Parce que – j'y reviens ! – la pièce est agréablement tournée : trois actes, en fait. Au premier, dans une grise petite ville de province, les rêveries de Miquette, une toute jeune fille, très couvée par sa mère (Mireille Perrey). Miquette Grandier aimerait devenir comédienne et connaître l'amour avec le nigaud comte Urbain de la Tour-Mirande (Bourvil), qui l'aime aussi mais qui est promis par son oncle, le marquis (Saturnin Fabre, donc) a un mariage fructueux avec une riche et laide héritière (- Celle qui a le nez de travers ? – Il la regardera de profil et elle apporte 3 millions en dot ou, si vous préférez, en dommages-intérêts !).Quiproquos et méprises aidant, Miquette part pour Paris afin de rejoindre la troupe poussiéreuse et minable du cabot Monchablon (Louis Jouvet), prétendument chaperonnée par le marquis, qui ne dédaignerait pas de goûter à l'oiselle à la place de son neveu.
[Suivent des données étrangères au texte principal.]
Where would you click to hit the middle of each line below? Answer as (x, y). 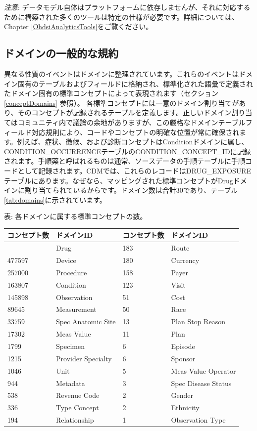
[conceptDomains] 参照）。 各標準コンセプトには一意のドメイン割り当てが (122, 103)
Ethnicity (185, 408)
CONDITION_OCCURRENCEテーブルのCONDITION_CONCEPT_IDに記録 (128, 151)
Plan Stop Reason (198, 322)
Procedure (72, 272)
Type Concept (77, 408)
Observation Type (198, 420)
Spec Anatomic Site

Mme Grandier mère rejoint les fugitifs mais se laisse embobiner par la magie des tournées et tout le monde se retrouve en province. Ce deuxième segment – ce deuxième acte – est d'assez loin le plus faible. Et au troisième acte, lors d'une représentation qui manque tourner aussi mal que celle d'Hellzapoppin, tout s'arrange, Miquette retrouve Urbain, sa mère épouse le marquis et Monchablon bénit les amours venues et à venir.
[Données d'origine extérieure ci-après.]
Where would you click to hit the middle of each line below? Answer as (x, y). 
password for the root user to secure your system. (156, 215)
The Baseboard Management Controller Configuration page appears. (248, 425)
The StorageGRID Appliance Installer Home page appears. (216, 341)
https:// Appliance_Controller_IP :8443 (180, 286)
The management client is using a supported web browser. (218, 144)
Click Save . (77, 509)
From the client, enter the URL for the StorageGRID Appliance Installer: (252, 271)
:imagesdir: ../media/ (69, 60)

Ce genre ne peut bien entendu s'épanouir que si les acteurs sont au premier plan ; c'est le cas ici, à une réserve près sur quoi je reviendrai. Impeccables seconds rôles du premier acte dans la petite ville de province où tous s'épient et où tous cancanent (Pauline Carton, Jeanne Fusier-Gir, Louis Seigner en évêque) ; belles silhouettes de comédiens fauchés (Jean Temerson, Maurice Schutz, Madeleine Suffel). Et, si les actrices sont bonnes (la toute jeune Danièle Delorme dont c'était presque le premier rôle en premier plan et Mireille Perrey qui parvient à rendre vraisemblable son rôle fantaisiste), Saturnin Fabre, étincelant et Louis Jouvet, parfait, dominent le sujet.Bémol malencontreux, Bourvil. Je sais combien l'acteur avait des ressources incroyables et combien il a pu le montrer quand des réalisateurs non conformistes lui ont donné la chance de jouer autre chose que les gugusses normands (Autant-Lara, Melville et même Le Chanois, Cayatte et Mocky). Mais en 1949, c'est encore le personnage du benêt insupportable qui l'emporte. Pénible impression : je gage que Roland Toutain, dans la version de 1934, était plus conforme au personnage.
Bon. Vétilles que tout cela : je ne puis pas dire que si le film n'avait pas été signé Clouzot, je l'aurais acquis et regardé ; mais divertissement agréable de qualité… N'est pas belle, la vie ?
Un film de Clouzot n'est jamais à négliger ; dans la carrière de ce grand metteur en scène, j'ignore si ce Miquette et sa mère, reprise d'une pièce à succès de Robert de Flers et de Gaston de Caillavet, déjà tournée avant-guerre par Diamant-Berger est, ou non, une oeuvre de commande. Je crois plutôt que Clouzot avait saisi la face pathétique de ces tournées de comédiens plus ou moins ratés (assez souvent plus que moins) et qu'il a su en faire un film où la cruauté du regard voisine avec la tendresse.